A travers l'histoire de Jules Guesde en 1885 et dans les années 1930 par le témoignage de Alexandre Zinoviev, l'expression qui au départ a été définie selon des valeurs du communisme par Karl Marx peut-être détournée dans sa forme, sa signification et son application.
Communisme primitif
Le communisme primitif est, selon Karl Marx, Friedrich Engels et différentes théories communistes, l'organisation politique de la société humaine primitive.
Dans les doctrines communistes, le droit de propriété n'est pas un droit naturel mais une construction des hommes et de la société à un moment donné. Il existerait donc un état précédant l'institution de la propriété qui serait logiquement un communisme. Par ce raisonnement, on peut soutenir que le communisme a été le mode d'organisation sociale et économique dominant tout le long de la Préhistoire, du moins jusqu'au Néolithique, c'est-à-dire plus de 90% de l'histoire de l'être humain moderne (Homo sapiens). On désigne ce système du nom de communisme primitif. Les anthropologues ont réfuté l'existence de ce communisme primitif. On ne peut citer une seule société connue qui ne possèderait pas une structure minimale de pouvoir et des inégalités plus ou moins marquées dans les rapports sociaux.
Le communisme primitif s'applique globalement à toutes les sociétés dites de chasse et de cueillette, qui ont pu regrouper de quelques dizaines à plusieurs centaines d'individus.
Les rapports sociaux y sont égalitaires. La division du travail y est « naturelle », c'est-à-dire fondée sur les capacités physiques et intellectuelles (les goûts aussi) de chaque individu. Grossièrement, elle se traduit par une division sexuelle des tâches où l'homme chasse le gros gibier et assume les tâches les plus dangereuses, et la femme assure la cueillette et l'éducation des jeunes enfants. Elle se manifeste aussi par une division naturelle entre classes d'âge.
Mais tout cela n'entraîne pas alors une domination des vieux sur les jeunes, et des hommes sur les femmes.
Ces sociétés, par delà toute leur diversité, ont toutes un point en commun : elles sont dominées par les facteurs naturels, par l'environnement. Tout leur effort tend pour l'essentiel à s'affranchir de cette domination afin d'améliorer les conditions de vie et de reproduction de ses membres, depuis la création des premiers outils jusqu'aux inventions de l'élevage et de l'agriculture.
Ces améliorations sont lentes du fait que la nature est vécue comme un être vivant, une force supérieure, qui se donne à l'être humain à la condition que celui-ci la serve correctement. Dans ce contexte toute invention technique, pour pouvoir être adoptée, ne doit jamais être considérée par le groupe comme une transgression de l'ordre naturel.
Avec l'agriculture et l'élevage, ce rapport à la nature s'inverse progressivement et l'idée d'une domination de l'homme sur la nature va aller en se développant pour aboutir, technologiquement parlant, à l'industrie. Mais, dans le même temps, l'inversion de ce rapport va s'accompagner d'un effondrement de l'égalité sociale.

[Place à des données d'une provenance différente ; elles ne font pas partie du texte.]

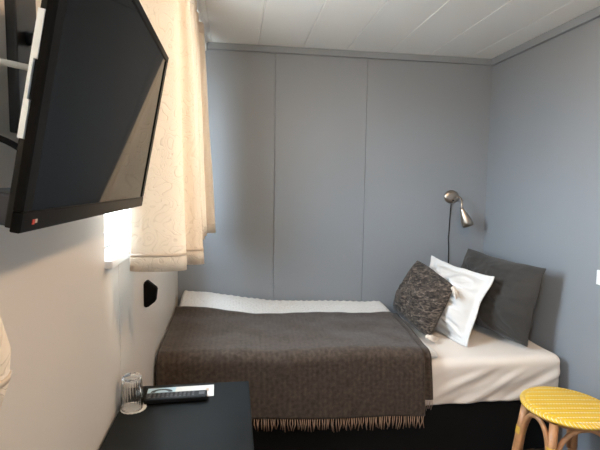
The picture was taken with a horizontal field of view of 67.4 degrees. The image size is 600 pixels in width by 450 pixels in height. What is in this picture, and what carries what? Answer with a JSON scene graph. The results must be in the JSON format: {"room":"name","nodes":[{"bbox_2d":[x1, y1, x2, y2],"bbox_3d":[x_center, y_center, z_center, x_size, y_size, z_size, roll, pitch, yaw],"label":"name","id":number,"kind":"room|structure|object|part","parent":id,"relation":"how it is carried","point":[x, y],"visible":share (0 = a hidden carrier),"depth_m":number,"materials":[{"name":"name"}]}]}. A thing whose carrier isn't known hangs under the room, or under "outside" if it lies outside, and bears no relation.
{"room":"hotel room","nodes":[
{"label":"hotel room","id":0,"kind":"room"},
{"bbox_2d":[0,316,11,408],"bbox_3d":[-0.325,-0.318,0.310,0.110,1.114,0.367,0,5,-8],"label":"curtain","id":1,"kind":"object","parent":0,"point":[5,348],"visible":1,"depth_m":0.51,"materials":[{"name":"beige fabric"}]},
{"bbox_2d":[0,0,177,449],"bbox_3d":[-0.560,0.135,0.924,0.120,2.395,3.960,0,5,-8],"label":"wall","id":2,"kind":"structure","parent":0,"point":[74,326],"depth_m":0.98,"materials":[{"name":"white paint"}]},
{"bbox_2d":[0,0,168,233],"bbox_3d":[-0.399,-0.271,0.868,0.186,0.502,0.726,0,5,-8],"label":"television","id":3,"kind":"object","parent":2,"relation":"attached to","point":[84,112],"visible":1,"depth_m":0.70,"materials":[{"name":"black plastic"}]},
{"bbox_2d":[0,135,17,149],"bbox_3d":[-0.388,-0.084,0.551,0.108,0.063,0.019,-1,5,-23],"label":"power cable","id":4,"kind":"object","parent":3,"relation":"attached to","point":[7,141],"visible":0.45,"depth_m":0.55,"materials":[{"name":"black plastic"}]},
{"bbox_2d":[0,58,28,70],"bbox_3d":[-0.380,-0.170,0.554,0.127,0.072,0.020,-2,6,-30],"label":"cable","id":5,"kind":"object","parent":3,"relation":"attached to","point":[4,62],"visible":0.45,"depth_m":0.56,"materials":[{"name":"grey plastic"}]},
{"bbox_3d":[-0.360,-0.225,0.878,0.084,0.398,0.717,0,5,-8],"label":"panel","id":6,"kind":"part","parent":3,"relation":"part of","materials":[{"name":"black plastic"}]},
{"bbox_3d":[-0.421,-0.286,0.776,0.090,0.079,0.034,-2,6,-32],"label":"arm","id":7,"kind":"part","parent":3,"relation":"part of","materials":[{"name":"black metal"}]},
{"bbox_2d":[104,209,129,268],"bbox_3d":[-0.678,-0.438,1.827,0.137,1.022,1.245,0,5,-8],"label":"window","id":8,"kind":"structure","parent":2,"relation":"in","point":[118,235],"depth_m":1.60,"materials":[{"name":"white glass"}]},
{"bbox_3d":[-0.663,0.058,1.874,0.092,0.025,1.245,0,5,-8],"label":"sill","id":9,"kind":"part","parent":8,"relation":"part of","materials":[{"name":"white paint"}]},
{"bbox_3d":[-0.723,-0.449,1.815,0.045,1.000,1.215,0,5,-8],"label":"frame","id":10,"kind":"part","parent":8,"relation":"part of","materials":[{"name":"white paint"}]},
{"bbox_2d":[143,280,157,306],"bbox_3d":[-0.606,0.278,1.831,0.052,0.108,0.035,0,5,-8],"label":"wall fitting","id":11,"kind":"object","parent":2,"relation":"attached to","point":[150,289],"visible":1,"depth_m":1.81,"materials":[{"name":"black plastic"}]},
{"bbox_2d":[178,49,491,312],"bbox_3d":[0.253,-0.047,3.097,2.360,2.405,0.120,0,5,-8],"label":"wall","id":12,"kind":"structure","parent":0,"point":[332,176],"depth_m":3.01,"materials":[{"name":"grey paint"}]},
{"bbox_2d":[206,42,492,65],"bbox_3d":[0.279,-1.118,2.934,2.120,0.042,0.022,0,5,-8],"label":"trim","id":13,"kind":"structure","parent":12,"relation":"attached to","point":[209,45],"depth_m":2.93,"materials":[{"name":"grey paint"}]},
{"bbox_2d":[444,190,473,262],"bbox_3d":[1.096,0.104,3.119,0.202,0.686,0.090,5,7,40],"label":"wall lamp","id":14,"kind":"object","parent":12,"relation":"attached to","point":[451,196],"visible":0.91,"depth_m":3.12,"materials":[{"name":"silver metal"}]},
{"bbox_3d":[1.047,0.146,3.162,0.017,0.592,0.016,0,5,-8],"label":"cord","id":15,"kind":"part","parent":14,"relation":"part of","materials":[{"name":"black plastic"}]},
{"bbox_3d":[1.136,-0.050,3.061,0.092,0.140,0.076,0,5,-8],"label":"lamp shade","id":16,"kind":"part","parent":14,"relation":"part of","materials":[{"name":"silver metal"}]},
{"bbox_2d":[200,0,599,58],"bbox_3d":[0.565,-1.016,0.987,2.360,0.100,4.200,0,5,-8],"label":"ceiling","id":17,"kind":"structure","parent":0,"point":[488,29],"depth_m":2.43,"materials":[{"name":"white paint"}]},
{"bbox_2d":[197,0,206,50],"bbox_3d":[-0.452,-1.018,1.784,0.052,0.061,2.025,0,5,-8],"label":"track","id":18,"kind":"object","parent":17,"relation":"attached to","point":[199,10],"visible":0.42,"depth_m":2.33,"materials":[{"name":"white plastic"}]},
{"bbox_2d":[130,0,203,271],"bbox_3d":[-0.408,-0.421,1.405,0.208,1.100,0.261,0,5,-8],"label":"curtain","id":19,"kind":"object","parent":18,"relation":"hanging from","point":[166,230],"visible":0.83,"depth_m":1.32,"materials":[{"name":"beige fabric"}]},
{"bbox_2d":[189,0,215,239],"bbox_3d":[-0.519,-0.497,2.285,0.133,1.104,0.619,1,5,-1],"label":"curtain","id":20,"kind":"object","parent":18,"relation":"hanging from","point":[206,189],"visible":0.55,"depth_m":2.33,"materials":[{"name":"beige fabric"}]},
{"bbox_2d":[483,17,599,449],"bbox_3d":[1.665,0.144,1.190,0.120,2.395,4.080,0,5,-8],"label":"wall","id":21,"kind":"structure","parent":0,"point":[542,210],"depth_m":2.49,"materials":[{"name":"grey paint"}]},
{"bbox_2d":[483,66,492,249],"bbox_3d":[1.307,0.033,3.195,0.005,2.260,0.005,0,5,-8],"label":"trim","id":22,"kind":"structure","parent":21,"relation":"attached to","point":[492,66],"depth_m":3.15,"materials":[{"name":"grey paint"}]},
{"bbox_2d":[491,6,599,64],"bbox_3d":[1.603,-0.941,1.135,0.022,0.046,3.938,0,5,-8],"label":"trim","id":23,"kind":"structure","parent":21,"relation":"attached to","point":[594,13],"depth_m":2.50,"materials":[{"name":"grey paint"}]},
{"bbox_2d":[596,270,599,284],"bbox_3d":[1.454,0.257,2.158,0.014,0.072,0.082,0,5,-8],"label":"wall switch","id":24,"kind":"object","parent":21,"relation":"attached to","point":[598,271],"visible":1,"depth_m":2.18,"materials":[{"name":"white plastic"}]},
{"bbox_3d":[0.530,1.380,1.195,2.360,0.100,4.200,0,5,-8],"label":"floor","id":25,"kind":"structure","parent":0,"visible":0},
{"bbox_2d":[99,381,253,449],"bbox_3d":[-0.334,0.952,1.239,0.406,0.720,0.772,0,5,-8],"label":"side table","id":26,"kind":"object","parent":25,"relation":"on","point":[223,421],"visible":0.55,"depth_m":1.31,"materials":[{"name":"black paint"}]},
{"bbox_2d":[120,403,146,413],"bbox_3d":[-0.521,0.572,1.407,0.079,0.002,0.079,0,5,-8],"label":"coaster","id":27,"kind":"object","parent":26,"relation":"on","point":[144,405],"visible":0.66,"depth_m":1.38,"materials":[{"name":"grey paper"}]},
{"bbox_2d":[121,372,142,412],"bbox_3d":[-0.524,0.519,1.402,0.066,0.103,0.066,0,5,-8],"label":"drinking glass","id":28,"kind":"object","parent":27,"relation":"on","point":[131,383],"visible":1,"depth_m":1.38,"materials":[{"name":"clear glass"}]},
{"bbox_2d":[147,385,213,395],"bbox_3d":[-0.403,0.564,1.518,0.220,0.002,0.084,0,5,-10],"label":"leaflet","id":29,"kind":"object","parent":26,"relation":"on","point":[210,388],"visible":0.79,"depth_m":1.54,"materials":[{"name":"grey paper"}]},
{"bbox_3d":[-0.465,0.564,1.507,0.094,0.001,0.085,0,5,-8],"label":"printed panel","id":30,"kind":"part","parent":29,"relation":"part of","materials":[{"name":"teal"}]},
{"bbox_2d":[144,390,206,403],"bbox_3d":[-0.403,0.559,1.464,0.196,0.018,0.048,0,5,-10],"label":"remote control","id":31,"kind":"object","parent":29,"relation":"on","point":[197,395],"visible":1,"depth_m":1.45,"materials":[{"name":"black plastic"}]},
{"bbox_2d":[252,400,548,449],"bbox_3d":[0.311,1.035,2.689,2.020,0.322,0.860,0,5,-8],"label":"bed","id":32,"kind":"object","parent":25,"relation":"on","point":[484,425],"visible":0.2,"depth_m":2.30,"materials":[{"name":"black fabric"}]},
{"bbox_2d":[400,316,559,404],"bbox_3d":[0.324,0.759,2.656,2.022,0.233,0.887,0,5,-8],"label":"mattress","id":33,"kind":"object","parent":32,"relation":"on","point":[493,367],"visible":0.23,"depth_m":2.33,"materials":[{"name":"beige fabric"}]},
{"bbox_2d":[156,306,432,431],"bbox_3d":[-0.019,0.753,2.473,1.382,0.462,0.724,0,5,-8],"label":"throw","id":34,"kind":"object","parent":33,"relation":"on","point":[296,365],"visible":0.93,"depth_m":2.19,"materials":[{"name":"fabric"}]},
{"bbox_2d":[180,290,437,357],"bbox_3d":[-0.036,0.546,2.600,1.365,0.182,0.870,0,5,-8],"label":"duvet","id":35,"kind":"object","parent":33,"relation":"on","point":[189,298],"visible":0.16,"depth_m":2.87,"materials":[{"name":"white fabric"}]},
{"bbox_2d":[393,261,460,342],"bbox_3d":[0.730,0.440,2.713,0.218,0.384,0.494,-1,5,-18],"label":"cushion","id":36,"kind":"object","parent":33,"relation":"on","point":[423,295],"visible":1,"depth_m":2.62,"materials":[{"name":"grey fabric"}]},
{"bbox_2d":[429,256,494,346],"bbox_3d":[0.860,0.436,2.724,0.254,0.420,0.570,-1,5,-23],"label":"pillow","id":37,"kind":"object","parent":33,"relation":"on","point":[457,320],"visible":0.52,"depth_m":2.55,"materials":[{"name":"white fabric"}]},
{"bbox_2d":[460,249,545,346],"bbox_3d":[1.132,0.413,2.729,0.238,0.439,0.738,0,5,-8],"label":"pillow","id":38,"kind":"object","parent":33,"relation":"on","point":[506,309],"visible":0.66,"depth_m":2.50,"materials":[{"name":"grey fabric"}]},
{"bbox_2d":[512,386,599,449],"bbox_3d":[1.187,1.036,2.050,0.416,0.460,0.382,0,5,-8],"label":"stool","id":39,"kind":"object","parent":25,"relation":"on","point":[576,412],"visible":1,"depth_m":2.00,"materials":[{"name":"wicker"}]},
{"bbox_3d":[1.012,1.044,2.103,0.089,0.429,0.038,2,5,15],"label":"leg","id":40,"kind":"part","parent":39,"relation":"part of","materials":[{"name":"wood"}]},
{"bbox_3d":[1.061,1.061,1.917,0.090,0.430,0.037,-4,7,-44],"label":"leg","id":41,"kind":"part","parent":39,"relation":"part of","materials":[{"name":"wood"}]},
{"bbox_3d":[1.204,0.818,2.033,0.352,0.022,0.352,0,5,-8],"label":"seat","id":42,"kind":"part","parent":39,"relation":"part of","materials":[{"name":"yellow wicker"}]},
{"bbox_3d":[1.331,1.040,2.199,0.037,0.430,0.090,5,7,41],"label":"leg","id":43,"kind":"part","parent":39,"relation":"part of","materials":[{"name":"wood"}]}
]}

Les inégalités productives agricoles, selon la qualité des sols cultivés, vont progressivement transformer les rapports d'entraide des chasseurs cueilleurs du communisme primitif en rapports de dépendance des premières sociétés divisées en classes sociales. La limitation de superficie des terres cultivables et les inégalités sociales vont aussi amener aux premiers affrontements sociaux entre groupes humains (lutte de classe) et à la guerre.
Critiques du communisme
Les critiques du communisme peuvent être divisées en trois grandes catégories : celles s'attaquant aux principes du communisme (théorie de Karl Marx et Friedrich Engels), celles concernant les partis communistes, celles s'intéressant aux États dits communistes au XXe siècle. Théoriquement distinctes, ces catégories se recoupent souvent. Certains sont cependant d'accord avec les principes marxistes mais pas avec la politique menée par les États dits communistes, tels les trotskistes et les autres communistes anti-staliniens.

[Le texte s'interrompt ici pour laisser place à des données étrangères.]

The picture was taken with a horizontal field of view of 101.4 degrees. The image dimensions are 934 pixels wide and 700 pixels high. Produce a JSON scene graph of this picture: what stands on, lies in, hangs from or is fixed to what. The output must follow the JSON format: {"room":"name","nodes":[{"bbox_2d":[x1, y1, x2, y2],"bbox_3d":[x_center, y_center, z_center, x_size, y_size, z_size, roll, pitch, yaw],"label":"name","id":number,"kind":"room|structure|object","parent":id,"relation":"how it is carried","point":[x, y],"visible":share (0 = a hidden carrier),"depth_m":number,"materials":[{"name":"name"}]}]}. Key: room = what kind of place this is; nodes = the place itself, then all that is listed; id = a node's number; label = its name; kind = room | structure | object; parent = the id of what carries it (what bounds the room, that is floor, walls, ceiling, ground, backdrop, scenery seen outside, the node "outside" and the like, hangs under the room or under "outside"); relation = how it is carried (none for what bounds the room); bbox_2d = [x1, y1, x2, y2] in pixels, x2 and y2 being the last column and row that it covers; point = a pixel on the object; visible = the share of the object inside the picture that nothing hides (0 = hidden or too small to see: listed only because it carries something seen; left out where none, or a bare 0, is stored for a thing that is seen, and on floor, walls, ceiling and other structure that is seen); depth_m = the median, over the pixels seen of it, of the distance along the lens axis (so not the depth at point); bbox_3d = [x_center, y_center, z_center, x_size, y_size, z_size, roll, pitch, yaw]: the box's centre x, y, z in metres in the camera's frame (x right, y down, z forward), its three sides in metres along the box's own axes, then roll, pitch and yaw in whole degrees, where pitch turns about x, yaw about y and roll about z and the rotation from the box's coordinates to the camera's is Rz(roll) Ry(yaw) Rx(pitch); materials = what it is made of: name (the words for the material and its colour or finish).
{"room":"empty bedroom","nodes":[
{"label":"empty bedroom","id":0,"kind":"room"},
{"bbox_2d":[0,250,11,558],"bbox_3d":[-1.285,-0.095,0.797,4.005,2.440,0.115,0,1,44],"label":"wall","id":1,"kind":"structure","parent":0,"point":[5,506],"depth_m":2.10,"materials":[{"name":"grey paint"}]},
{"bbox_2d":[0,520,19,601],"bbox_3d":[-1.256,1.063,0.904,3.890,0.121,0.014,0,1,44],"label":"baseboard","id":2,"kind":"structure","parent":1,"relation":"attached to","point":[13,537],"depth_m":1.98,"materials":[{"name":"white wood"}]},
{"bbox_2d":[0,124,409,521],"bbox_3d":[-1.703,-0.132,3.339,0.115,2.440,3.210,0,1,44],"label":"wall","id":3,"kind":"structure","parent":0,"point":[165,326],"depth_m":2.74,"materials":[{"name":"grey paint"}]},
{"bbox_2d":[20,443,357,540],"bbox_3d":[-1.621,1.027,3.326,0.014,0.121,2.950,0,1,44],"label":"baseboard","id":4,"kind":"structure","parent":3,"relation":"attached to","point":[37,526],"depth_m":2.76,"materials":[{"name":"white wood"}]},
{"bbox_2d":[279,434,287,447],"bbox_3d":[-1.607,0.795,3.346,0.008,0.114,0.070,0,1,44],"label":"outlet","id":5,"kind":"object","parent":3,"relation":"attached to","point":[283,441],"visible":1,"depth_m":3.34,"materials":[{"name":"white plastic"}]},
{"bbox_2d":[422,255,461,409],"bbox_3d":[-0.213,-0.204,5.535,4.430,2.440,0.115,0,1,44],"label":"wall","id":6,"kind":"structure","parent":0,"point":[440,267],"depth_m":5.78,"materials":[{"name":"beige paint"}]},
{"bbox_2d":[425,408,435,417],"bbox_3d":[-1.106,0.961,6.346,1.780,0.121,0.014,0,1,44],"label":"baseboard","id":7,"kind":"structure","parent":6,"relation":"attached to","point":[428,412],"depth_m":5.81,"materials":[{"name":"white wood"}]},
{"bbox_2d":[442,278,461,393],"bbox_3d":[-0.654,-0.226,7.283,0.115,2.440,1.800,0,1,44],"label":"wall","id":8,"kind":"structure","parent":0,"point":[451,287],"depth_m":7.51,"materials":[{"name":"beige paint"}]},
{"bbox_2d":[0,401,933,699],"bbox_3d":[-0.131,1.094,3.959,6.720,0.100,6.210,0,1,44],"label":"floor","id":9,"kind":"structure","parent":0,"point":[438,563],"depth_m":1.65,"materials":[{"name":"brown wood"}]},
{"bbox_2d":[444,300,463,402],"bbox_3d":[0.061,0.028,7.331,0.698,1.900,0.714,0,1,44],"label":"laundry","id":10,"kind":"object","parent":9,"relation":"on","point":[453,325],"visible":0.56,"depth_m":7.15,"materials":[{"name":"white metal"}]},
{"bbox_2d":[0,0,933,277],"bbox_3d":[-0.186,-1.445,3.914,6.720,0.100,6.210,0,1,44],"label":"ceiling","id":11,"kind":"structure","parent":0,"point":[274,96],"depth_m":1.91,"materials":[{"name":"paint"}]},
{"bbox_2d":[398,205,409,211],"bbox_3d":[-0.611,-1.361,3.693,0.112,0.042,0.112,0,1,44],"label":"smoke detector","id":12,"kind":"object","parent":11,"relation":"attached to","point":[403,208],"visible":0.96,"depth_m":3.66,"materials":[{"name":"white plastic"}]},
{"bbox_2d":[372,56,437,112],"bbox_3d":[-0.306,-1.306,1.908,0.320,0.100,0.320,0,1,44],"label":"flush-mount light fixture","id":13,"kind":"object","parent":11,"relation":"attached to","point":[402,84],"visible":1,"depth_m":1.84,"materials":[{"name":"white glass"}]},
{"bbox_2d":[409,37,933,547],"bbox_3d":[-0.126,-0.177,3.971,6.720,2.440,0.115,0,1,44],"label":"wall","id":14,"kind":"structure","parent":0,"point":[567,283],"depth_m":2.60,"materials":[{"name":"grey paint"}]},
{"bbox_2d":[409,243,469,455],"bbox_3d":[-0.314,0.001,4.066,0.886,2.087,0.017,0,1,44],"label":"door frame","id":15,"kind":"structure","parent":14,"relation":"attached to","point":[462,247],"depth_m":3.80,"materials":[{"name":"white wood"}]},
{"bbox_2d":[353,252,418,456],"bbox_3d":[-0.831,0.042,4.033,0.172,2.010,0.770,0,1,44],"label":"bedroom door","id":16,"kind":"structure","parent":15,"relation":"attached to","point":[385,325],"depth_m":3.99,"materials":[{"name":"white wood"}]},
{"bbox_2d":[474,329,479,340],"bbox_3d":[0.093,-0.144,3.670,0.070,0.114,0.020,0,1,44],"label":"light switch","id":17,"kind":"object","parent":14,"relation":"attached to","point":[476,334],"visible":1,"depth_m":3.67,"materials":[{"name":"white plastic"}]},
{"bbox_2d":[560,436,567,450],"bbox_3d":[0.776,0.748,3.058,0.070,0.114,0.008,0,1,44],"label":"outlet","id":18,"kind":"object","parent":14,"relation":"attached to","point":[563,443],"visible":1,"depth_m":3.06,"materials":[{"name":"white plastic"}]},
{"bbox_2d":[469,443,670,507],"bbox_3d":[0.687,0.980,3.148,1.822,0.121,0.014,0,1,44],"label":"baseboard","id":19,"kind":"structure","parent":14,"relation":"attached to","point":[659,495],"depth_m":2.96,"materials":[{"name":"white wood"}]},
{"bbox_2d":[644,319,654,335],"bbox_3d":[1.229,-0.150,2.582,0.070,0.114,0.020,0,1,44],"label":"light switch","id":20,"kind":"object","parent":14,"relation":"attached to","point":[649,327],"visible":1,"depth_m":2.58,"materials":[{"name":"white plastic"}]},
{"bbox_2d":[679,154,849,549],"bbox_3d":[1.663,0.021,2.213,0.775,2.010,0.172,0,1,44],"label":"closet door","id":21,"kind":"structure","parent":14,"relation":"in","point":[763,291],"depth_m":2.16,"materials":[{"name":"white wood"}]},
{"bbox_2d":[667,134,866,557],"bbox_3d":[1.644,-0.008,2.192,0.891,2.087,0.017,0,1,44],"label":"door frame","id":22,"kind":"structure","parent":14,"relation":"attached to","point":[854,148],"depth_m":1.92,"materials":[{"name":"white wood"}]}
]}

Le terme communisme a été utilisé à la fois par des mouvements politiques internationaux, par des systèmes étatiques, par une idéologie, enfin par une réalité sociale et culturelle : il s'agit donc d'un phénomène aux multiples facettes, dont la complexité est souvent négligée par des commentateurs qui tendent à privilégier l'une des dimensions aux dépens des autres.
Cette section est consacrée aux critiques opposées à la doctrine marxiste - soient les écrits fondateurs de Karl Marx et Friedrich Engels - et non aux expérinces politiques se réclamant d'eux après leurs morts respectives en 1883 et 1895.
Marx considérait les droits de l'homme issus de la révolution bourgeoise libérale de 1789 comme comme l'expression politique d'une seule classe sociale : "Vos idées résultent elles-mêmes du régime bourgeois de production et de propriété, comme votre droit n'est que la volonté de votre classe érigée en loi" (Manifeste du Parti communiste, II). Il s'agirait donc de "libertés formelles", bien différentes des ibertés réelles.
Les critiques du courant libéral ont mis en avant la critique marxiste des droits de l'homme afin de tenter de démontrer que le marxisme n'était pas une doctrine humaniste.
De même les libéraux se sont-ils appuyés sur le caractère déterministe de la philosophie historique marxiste (matérialisme historique) qui prévoit que le communisme se réalisera, non par nécessité morale, mais parce qu'il est inévitable compte tenu de la contradiction entre l'évolution des forces productives et le maintien de rapports de production.
A ces critiques, de nouveaux auteurs opposent une vision plus nuancée de Karl Marx. Le juriste espagnol Manuel Atienza (responsable de la revue Doxa) détaille ainsi en 1983 les évolutions de la pensée de Marx sur les droits de l'homme, qui s'inscrit dans la tradition libérale jusqu'en 1843, s'y oppose totalement en 1844 avec La Question juive dans lesquels les droits de l'homme sont considérés comme un élément supplémentaire d'aliénation, accepte certains idées de droit durant jusqu'en 1852 (mais comme moyen non comme fin) avant d'accepter partiellement la notion de droit à partir de 1853. Atienza n'en estime pas moins que Marx n'a jamais eu de vision éthique des droits de l'Homme qui sont toujours chez lui un élément subordonné.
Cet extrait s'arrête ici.